Mechanical testing was performed at the UC Davis School of Veterinary Medicine JD Wheat Veterinary Orthopedic Research Laboratory. Due to the asymmetrical shape of the patient-specific stents, cylinders were produced for mechanical testing using identical technique, wall thickness (1.25 or 1.75 mm), and silicone (Shore A 40) as the patient-specific stents. These cylinders were all 40 mm long, with inner diameters of 8 mm (1.25 mm wall thickness), 14 mm (1.75 mm wall thickness), and 20 mm (1.75 mm wall thickness). These diameters were chosen based on the approximate mean diameter of the nasopharynx of the first 3 cadaveric specimens. For comparison, 2 commercially available stents were also tested; a 12 mm × 77 mm woven nitinol stent,⁷ and a 12 mm × 60 mm laser-cut nitinol stent.⁸ A 24 Fr polyvinyl chest tube⁹ (ID 5.72 mm) and an 18 Fr polyvinyl red rubber tube¹⁰ (ID 3.88 mm) were subjected to the same mechanical testing. The stents were tested on an electromechanical mechanical testing system (Instron model 5,965) with a 1 kN load cell and 4 cm diameter compression platens (Figure 11). Each stent was compressed to 50% of its initial inner diameter at a rate of 12.5 mm/min. This was performed in accordance with standards defined by ASTM International (ASTM 2412). Throughout compression, load and displacement were recorded at 0.05 mm/s. Each stent was unloaded at the same rate as the initial platen position to record residual deformation. Load-deformation curves were subsequently produced and specific parameters collected with custom software (Matlab 2019, Mathworks). Points were captured at a deflection of 5 and 50% inner diameter. At each point of data capture, displacement and force were recorded and energy calculated as the integral under the curve up to that point. At 5% inner-diameter deflection, stiffness was calculated as the least-squares linear fit through all data points up to the point of 5% deflection. Residual deformation was calculated as the difference in displacement at zero-load post-compression relative to pre-load.

Figure 11

Figure 11. Two compression platens mid-compression of silicone stent during mechanical testing.

Results

Stent production, development, and placement

Using individual CT scans, 3DNSs were developed for 6 cadavers. Each prototype was modified to improve stent fit and functionality and to fulfill the first aim of this study. These modifications were previously discussed but include the addition of barium impregnated into the silicone to improve visualization, the addition of rostral straps to aid in securing the stent in place, further modifications to the rostral straps to widen and groove the tips, the addition of a caudal tab to aid in removal of the stent, and lastly, a sloped rostral aspect of the stent to avoid compression by the vomer. All stents were successfully placed and removed with no complications.

Stent fit

3DNS-1 occupied 76.4–91.6% of the cross-sectional area of the nasopharynx at the 4 sites of measurement along the length of the stent. 3DNS-2 through 6 displayed similar results, ranging from 70.3–95.0% of the nasopharynx occupied by the stent. The 14 Fr red rubber catheters occupied 14.5–16.5% and the 18 Fr occupied 32.8–35.2% of the cross-sectional area of the nasopharynx at the same 4 sites of measurement along the length of the stent.
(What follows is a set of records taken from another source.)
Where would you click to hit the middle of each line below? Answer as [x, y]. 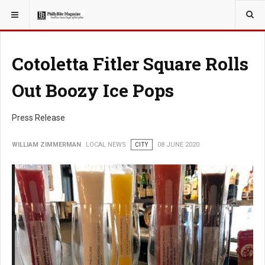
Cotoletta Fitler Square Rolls [130, 64]
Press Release [38, 118]
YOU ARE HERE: [35, 11]
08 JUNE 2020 [178, 145]
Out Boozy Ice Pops [93, 90]
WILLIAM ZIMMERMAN [46, 145]
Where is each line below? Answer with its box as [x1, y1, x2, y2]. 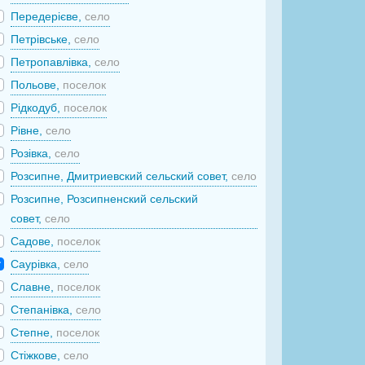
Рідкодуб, [11, 100, 64, 114]
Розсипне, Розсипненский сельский [11, 191, 199, 205]
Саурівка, [11, 257, 64, 270]
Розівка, [11, 146, 55, 160]
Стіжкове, [11, 348, 64, 362]
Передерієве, [11, 9, 86, 23]
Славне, [11, 279, 58, 293]
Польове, [11, 77, 64, 91]
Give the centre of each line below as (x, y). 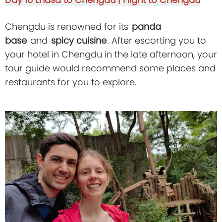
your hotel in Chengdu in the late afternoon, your (111, 55)
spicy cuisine (79, 41)
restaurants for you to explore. (71, 82)
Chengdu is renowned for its (68, 27)
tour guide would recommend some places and (110, 68)
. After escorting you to (157, 41)
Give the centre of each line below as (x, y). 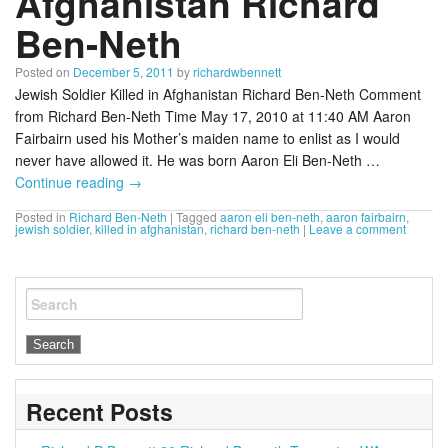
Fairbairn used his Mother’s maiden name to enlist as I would (207, 138)
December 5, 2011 (123, 72)
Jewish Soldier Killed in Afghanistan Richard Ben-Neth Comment (218, 94)
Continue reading (71, 182)
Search (54, 304)
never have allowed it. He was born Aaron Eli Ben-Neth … (197, 160)
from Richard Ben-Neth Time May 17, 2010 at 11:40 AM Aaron (213, 116)
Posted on (42, 72)
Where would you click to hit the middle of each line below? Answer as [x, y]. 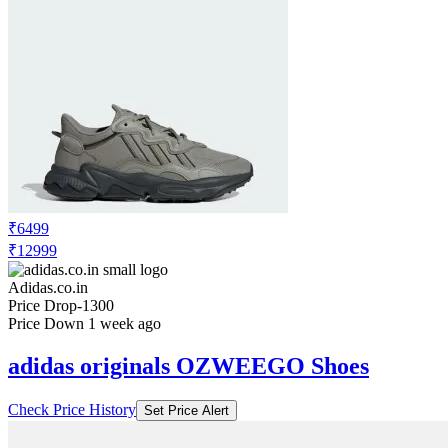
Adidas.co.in [48, 287]
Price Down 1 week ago [84, 323]
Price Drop [42, 305]
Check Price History [72, 409]
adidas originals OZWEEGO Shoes [188, 365]
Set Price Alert [186, 410]
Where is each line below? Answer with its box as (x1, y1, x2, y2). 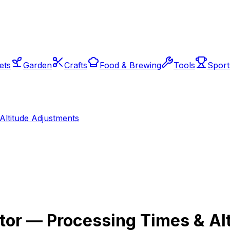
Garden (23, 60, 52, 70)
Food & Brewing (100, 60, 161, 70)
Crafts (64, 60, 87, 70)
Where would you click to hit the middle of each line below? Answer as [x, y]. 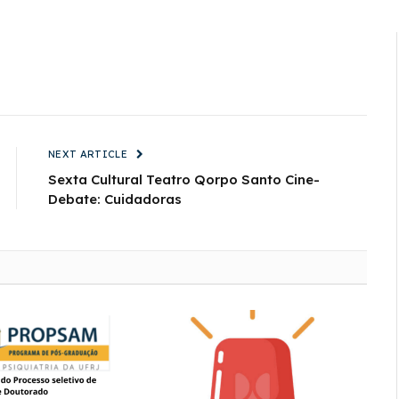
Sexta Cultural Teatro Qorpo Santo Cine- [184, 180]
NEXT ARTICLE [90, 155]
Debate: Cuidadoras [115, 199]
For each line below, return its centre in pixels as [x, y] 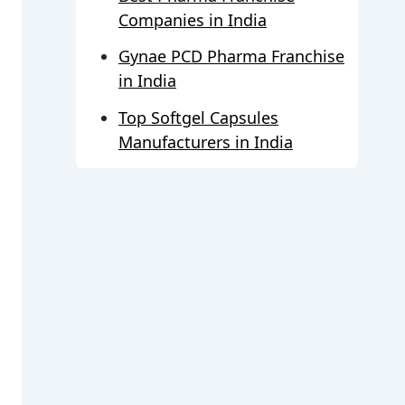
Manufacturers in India [206, 141]
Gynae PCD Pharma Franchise [231, 57]
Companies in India [193, 19]
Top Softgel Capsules [198, 117]
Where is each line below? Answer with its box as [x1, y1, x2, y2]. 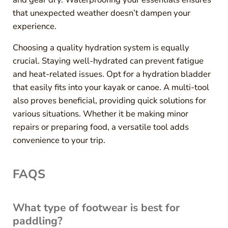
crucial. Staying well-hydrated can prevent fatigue [12, 55, 204, 67]
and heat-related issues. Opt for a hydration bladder [12, 68, 211, 80]
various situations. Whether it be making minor [12, 108, 188, 120]
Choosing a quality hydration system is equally [12, 42, 189, 54]
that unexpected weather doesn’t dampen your [12, 7, 190, 19]
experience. [12, 20, 56, 33]
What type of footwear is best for [12, 200, 180, 215]
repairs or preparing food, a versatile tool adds [12, 121, 189, 133]
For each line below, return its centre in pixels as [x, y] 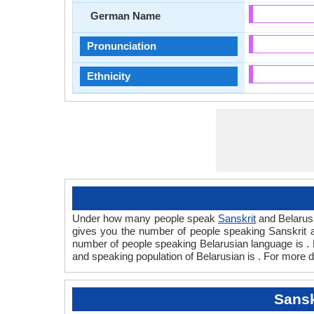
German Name [125, 16]
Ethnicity [109, 76]
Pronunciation [122, 46]
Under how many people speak [145, 218]
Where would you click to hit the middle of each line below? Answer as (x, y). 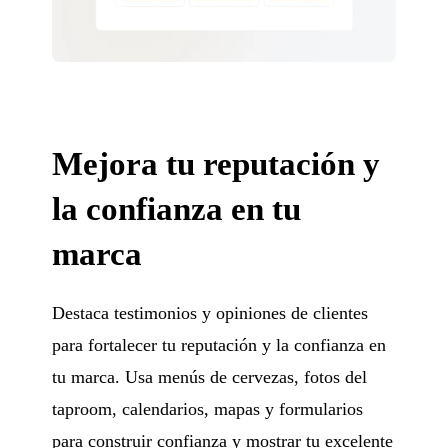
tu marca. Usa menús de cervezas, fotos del (210, 376)
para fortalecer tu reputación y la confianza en (219, 344)
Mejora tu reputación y (216, 163)
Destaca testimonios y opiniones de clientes (210, 312)
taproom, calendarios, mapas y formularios (208, 408)
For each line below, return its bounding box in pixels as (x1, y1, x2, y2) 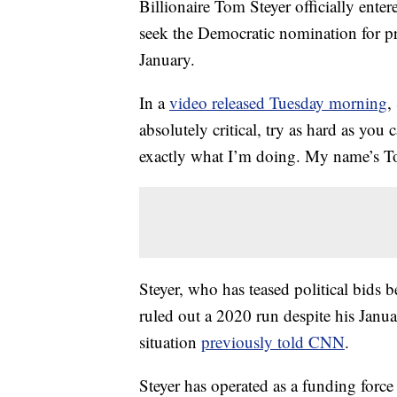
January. (139, 48, 195, 70)
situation (139, 331, 201, 353)
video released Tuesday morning (169, 91, 387, 113)
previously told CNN (201, 331, 345, 353)
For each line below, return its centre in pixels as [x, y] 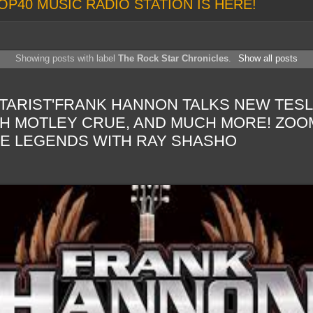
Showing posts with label [67, 58]
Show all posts [268, 58]
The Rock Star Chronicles [174, 58]
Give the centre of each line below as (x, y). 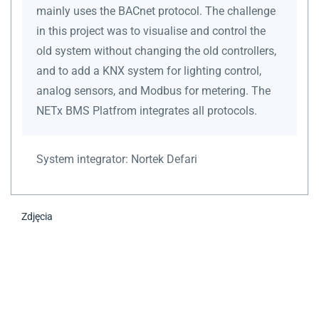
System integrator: (84, 159)
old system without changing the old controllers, (156, 51)
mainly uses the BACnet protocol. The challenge (156, 11)
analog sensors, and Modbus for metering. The (153, 90)
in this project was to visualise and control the (151, 31)
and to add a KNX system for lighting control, (149, 70)
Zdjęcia (37, 216)
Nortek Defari (164, 159)
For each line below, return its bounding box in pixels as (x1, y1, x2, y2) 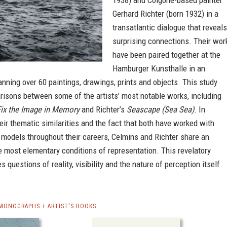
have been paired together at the (112, 50, 220, 60)
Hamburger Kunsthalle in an (112, 63, 205, 73)
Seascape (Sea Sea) (127, 104, 194, 115)
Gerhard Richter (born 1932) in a (112, 9, 218, 19)
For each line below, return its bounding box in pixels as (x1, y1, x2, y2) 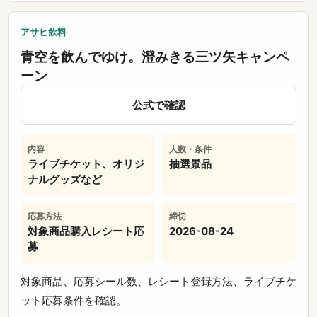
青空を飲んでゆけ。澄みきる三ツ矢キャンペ (21, 49, 289, 66)
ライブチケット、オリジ (28, 156, 145, 171)
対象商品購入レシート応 (28, 224, 145, 238)
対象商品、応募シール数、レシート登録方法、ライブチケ (21, 275, 296, 289)
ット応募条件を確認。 (21, 294, 127, 308)
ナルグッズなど (28, 172, 103, 186)
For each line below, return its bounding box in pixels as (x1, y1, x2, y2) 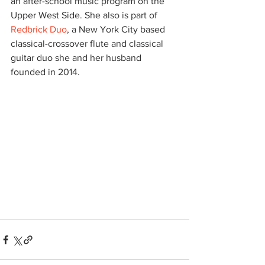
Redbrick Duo (11, 24, 67, 34)
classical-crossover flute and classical (11, 38, 166, 49)
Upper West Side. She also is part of (11, 9, 160, 20)
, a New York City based (67, 24, 167, 34)
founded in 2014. (11, 66, 80, 77)
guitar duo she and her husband (11, 52, 144, 63)
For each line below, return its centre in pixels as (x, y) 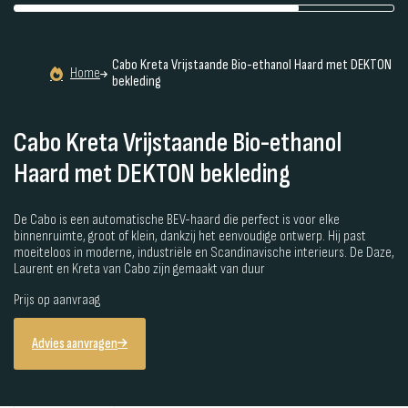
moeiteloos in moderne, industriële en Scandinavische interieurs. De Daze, (204, 252)
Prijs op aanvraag (57, 300)
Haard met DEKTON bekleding (152, 173)
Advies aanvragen (75, 343)
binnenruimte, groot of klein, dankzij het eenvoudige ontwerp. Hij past (190, 236)
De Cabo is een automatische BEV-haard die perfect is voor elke (177, 219)
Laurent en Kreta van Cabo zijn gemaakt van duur (139, 269)
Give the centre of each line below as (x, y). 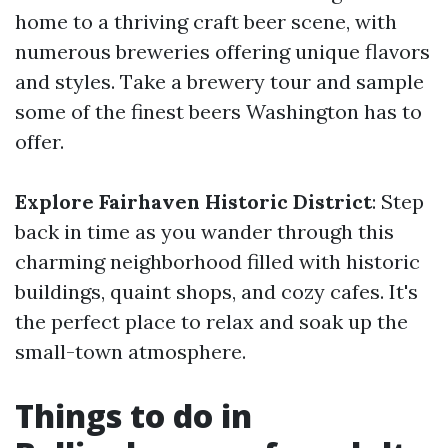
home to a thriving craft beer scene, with (206, 21)
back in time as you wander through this (204, 231)
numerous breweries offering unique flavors (222, 51)
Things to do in (133, 415)
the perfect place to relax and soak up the (211, 321)
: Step (398, 201)
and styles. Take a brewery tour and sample (219, 81)
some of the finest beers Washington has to (218, 111)
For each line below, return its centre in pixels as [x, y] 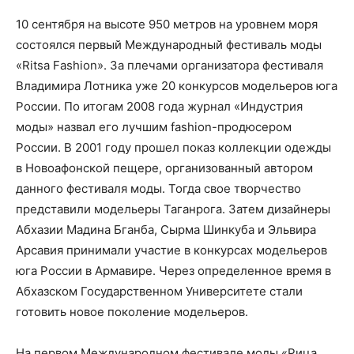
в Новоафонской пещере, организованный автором [164, 168]
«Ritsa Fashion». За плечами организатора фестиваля [169, 65]
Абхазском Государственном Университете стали [159, 291]
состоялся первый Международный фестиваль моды [169, 45]
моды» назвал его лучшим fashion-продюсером [154, 127]
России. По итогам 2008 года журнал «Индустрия [159, 106]
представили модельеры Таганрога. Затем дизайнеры [173, 209]
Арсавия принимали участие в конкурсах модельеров [171, 250]
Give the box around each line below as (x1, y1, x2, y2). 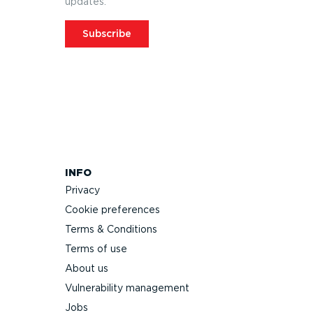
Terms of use (65, 242, 127, 254)
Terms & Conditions (65, 223, 157, 235)
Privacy (65, 184, 100, 196)
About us (65, 262, 108, 274)
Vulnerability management (65, 282, 189, 293)
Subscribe (82, 27, 131, 39)
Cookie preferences (65, 203, 160, 215)
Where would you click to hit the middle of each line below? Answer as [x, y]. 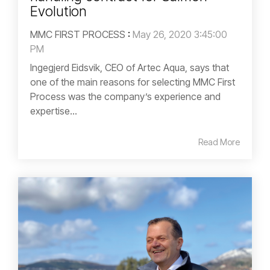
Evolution [58, 12]
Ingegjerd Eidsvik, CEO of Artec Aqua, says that [130, 68]
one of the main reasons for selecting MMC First [133, 82]
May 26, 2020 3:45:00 [180, 35]
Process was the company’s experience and [125, 97]
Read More [219, 142]
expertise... [54, 111]
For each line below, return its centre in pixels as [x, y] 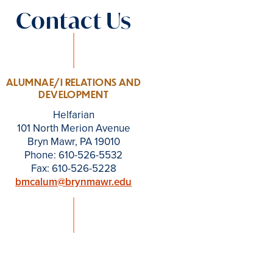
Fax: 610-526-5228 [73, 169]
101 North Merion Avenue [73, 129]
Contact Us [73, 20]
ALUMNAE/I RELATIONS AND [74, 82]
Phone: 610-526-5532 [74, 155]
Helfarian [73, 115]
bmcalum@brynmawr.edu [74, 182]
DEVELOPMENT [74, 94]
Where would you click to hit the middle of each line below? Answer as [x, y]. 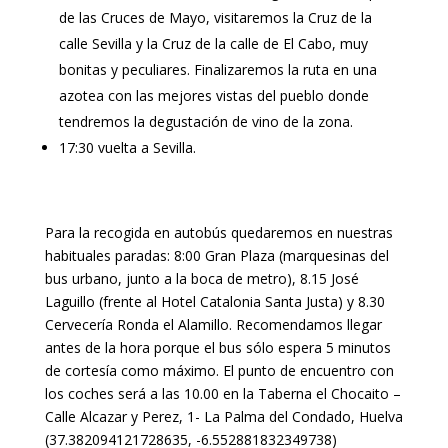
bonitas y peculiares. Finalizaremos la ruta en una [217, 70]
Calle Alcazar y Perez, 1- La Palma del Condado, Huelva [223, 417]
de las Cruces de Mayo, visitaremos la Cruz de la [215, 18]
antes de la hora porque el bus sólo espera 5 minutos [217, 348]
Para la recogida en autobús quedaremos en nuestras [218, 233]
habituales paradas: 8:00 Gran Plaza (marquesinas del [216, 256]
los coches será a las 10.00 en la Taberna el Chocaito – [222, 394]
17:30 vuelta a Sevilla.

Tables 1, 2 summarize the individual stent results.

Table 1

Table 1. Percent area filled by each individual 3DNS as well as 14 Fr and 18 Fr red rubber catheters (RR).

Table 2

Table 2. Median percent area filled by each individual 3DNS as well as 14 Fr and 18 Fr RR with range.

Mechanical stent testing

Overall, the red rubber catheter and chest tube exhibited the greatest force required for compression with the 24 Fr chest tube requiring 13.77 N for 5% compression and the 18 Fr red rubber catheter requiring 7.11 N for 5% compression. The woven nitinol stent required 0.61 N for 5% compression of inner diameter compared to 0.15 N required by the laser-cut nitinol stent.

The 3DNSs displayed a range of stiffness, from 0.17–0.66 N/mm for 5% compression that was inversely proportional to their inner diameter (Figure 12).

Figure 12

Figure 12. Force-compression curves of all stents (top) and excluding the red rubber catheter and chest tube to show detail of silicone and nitinol stents (bottom).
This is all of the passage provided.